The last four years (really, three and a half) have gone by more quickly than I would have expected. It feels like I was just a freshman yesterday, even though I’ll be walking in my first graduation ceremony two weeks from today. On day one of college, I never could have predicted that I’d be where I am right now. I never could have predicted that I’d be getting an anthropology degree, that I’d be facing down a job at a public accounting firm with something that is more akin to excitement than it is to trepidation, that I’d belong to multiple honor societies or have written a thesis about communication patterns on Tumblr or be friends with that one kid that I met in honors Seminar in Composition on our very first day of classes and have somehow managed to stick with for pretty much the entirety of our college careers (shout out to Billy for putting up with me for this long, he deserves a medal at this point).

I don’t know where I’m going from here, honestly. This is the first time in my life where I haven’t had a serious plan. I don’t know if I’m going to be a public accountant for the rest of my life, if I’ll one day decide to go corporate, if I’ll go back to school and get a PhD or MBA or JD—that was another nice thing about my visit to campus last week, actually. Mr.

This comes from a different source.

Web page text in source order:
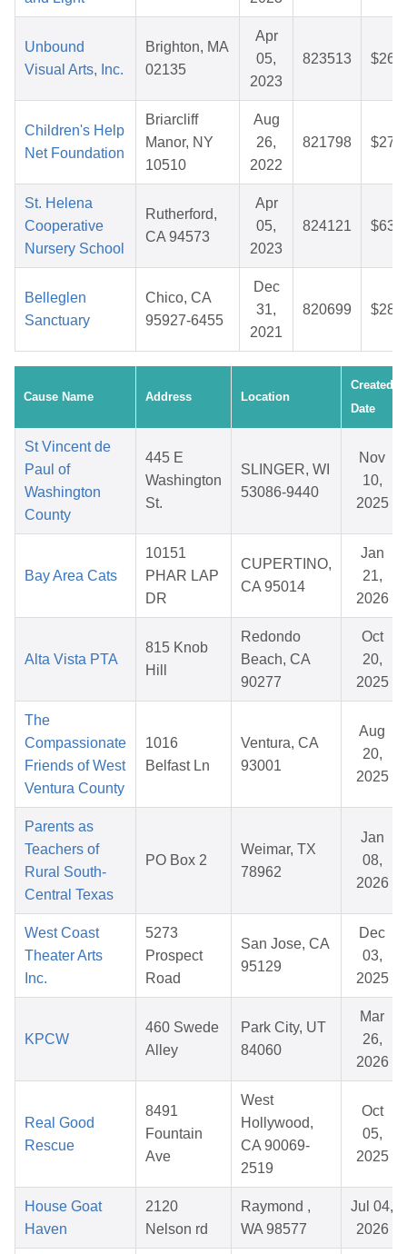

Smith asked me how I felt about graduation and I told him that I’m excited but I’m also not because I don’t feel ready to be done with school, because there’s still so much I want to learn and I’m not done yet, and he just laughed and said “That’s why people become teachers.” I’m just trying to enjoy myself, to enjoy being in my early twenties at the beginnings of a reasonably lucrative career, to enjoy the fact that seventeen-year-old me never could’ve predicted that I’d wind up here, but I did.

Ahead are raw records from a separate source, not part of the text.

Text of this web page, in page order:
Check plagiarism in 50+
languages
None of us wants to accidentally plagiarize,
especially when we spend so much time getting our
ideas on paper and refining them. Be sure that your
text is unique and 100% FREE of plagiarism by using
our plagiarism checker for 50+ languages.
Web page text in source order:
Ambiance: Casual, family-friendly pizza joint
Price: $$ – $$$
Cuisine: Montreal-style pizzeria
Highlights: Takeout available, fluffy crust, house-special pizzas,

A lot of things have changed since this day four years ago, and even more so since four years before that. I’ve changed a lot, to the point where my childhood best friend’s mother doesn’t recognize me when we cross paths on campus. I’m trying to get better about giving other people the space to be different, to not be who they’ve been in my mind for years, and it’s hard when there are no apologies for hurt feelings and isolation, but I’m working on it because I want them to do the same thing for me. I want to give myself room to grow, to come back four years from now and have a different outlook on life because we’re all changing all the time and the only way you can really realize that is by looking back on who you were (and thanking the people who have helped you to figure out who you are).

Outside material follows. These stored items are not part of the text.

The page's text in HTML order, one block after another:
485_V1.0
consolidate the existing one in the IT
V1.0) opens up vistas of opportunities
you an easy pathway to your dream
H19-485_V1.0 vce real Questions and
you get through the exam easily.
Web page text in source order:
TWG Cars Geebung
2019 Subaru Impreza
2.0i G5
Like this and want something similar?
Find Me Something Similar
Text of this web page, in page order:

I ended my Senior Sage with a quote from Doctor Who—“Anybody remotely interesting is mad in some way or another.” I’m going to end this with one too, even though my mother is now more caught up with Doctor Who than I am, because I still love Eleven and Amy Pond and his final episode always gets to me—"We all change, when you think about it, we're all different people, all through our lives, and that's okay, that's good, you've gotta keep moving, so long as you remember all the people that you used to be. I will not forget one line of this, not one day, I swear.”

I really won’t. That much I do know. I write everything down now, because I’ve spent enough of my life regretting that I have no proof of how I felt or what I thought about things at a particular moment, so how could I forget?